** Dataset content **
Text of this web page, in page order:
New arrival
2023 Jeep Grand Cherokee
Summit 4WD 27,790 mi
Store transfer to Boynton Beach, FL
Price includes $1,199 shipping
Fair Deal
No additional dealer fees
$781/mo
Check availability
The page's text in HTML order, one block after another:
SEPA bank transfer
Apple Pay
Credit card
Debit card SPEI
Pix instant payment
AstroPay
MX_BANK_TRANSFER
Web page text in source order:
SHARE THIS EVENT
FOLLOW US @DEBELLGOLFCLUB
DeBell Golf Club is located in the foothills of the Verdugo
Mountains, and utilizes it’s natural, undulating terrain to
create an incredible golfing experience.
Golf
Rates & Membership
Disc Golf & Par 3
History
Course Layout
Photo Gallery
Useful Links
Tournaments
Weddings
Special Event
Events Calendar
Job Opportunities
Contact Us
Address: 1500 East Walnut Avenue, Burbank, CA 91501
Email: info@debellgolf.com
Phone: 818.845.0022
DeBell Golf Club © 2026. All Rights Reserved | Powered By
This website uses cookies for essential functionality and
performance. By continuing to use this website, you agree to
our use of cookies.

* * *

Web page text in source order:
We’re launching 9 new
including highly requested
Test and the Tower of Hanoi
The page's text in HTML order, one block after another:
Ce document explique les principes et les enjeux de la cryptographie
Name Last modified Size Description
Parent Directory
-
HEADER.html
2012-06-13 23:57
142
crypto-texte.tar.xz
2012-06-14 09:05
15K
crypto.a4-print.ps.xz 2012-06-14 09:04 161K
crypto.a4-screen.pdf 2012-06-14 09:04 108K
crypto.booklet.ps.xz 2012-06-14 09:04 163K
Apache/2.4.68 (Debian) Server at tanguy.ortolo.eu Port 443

** Exercise aim **
Which lines run from the one holding "Text of this" through the one holding "our use of cookies." in the records above? Repeat them exactly, both included, and nothing more.

** Finished task **
Text of this web page, in page order:
New arrival
2023 Jeep Grand Cherokee
Summit 4WD 27,790 mi
Store transfer to Boynton Beach, FL
Price includes $1,199 shipping
Fair Deal
No additional dealer fees
$781/mo
Check availability
The page's text in HTML order, one block after another:
SEPA bank transfer
Apple Pay
Credit card
Debit card SPEI
Pix instant payment
AstroPay
MX_BANK_TRANSFER
Web page text in source order:
SHARE THIS EVENT
FOLLOW US @DEBELLGOLFCLUB
DeBell Golf Club is located in the foothills of the Verdugo
Mountains, and utilizes it’s natural, undulating terrain to
create an incredible golfing experience.
Golf
Rates & Membership
Disc Golf & Par 3
History
Course Layout
Photo Gallery
Useful Links
Tournaments
Weddings
Special Event
Events Calendar
Job Opportunities
Contact Us
Address: 1500 East Walnut Avenue, Burbank, CA 91501
Email: info@debellgolf.com
Phone: 818.845.0022
DeBell Golf Club © 2026. All Rights Reserved | Powered By
This website uses cookies for essential functionality and
performance. By continuing to use this website, you agree to
our use of cookies.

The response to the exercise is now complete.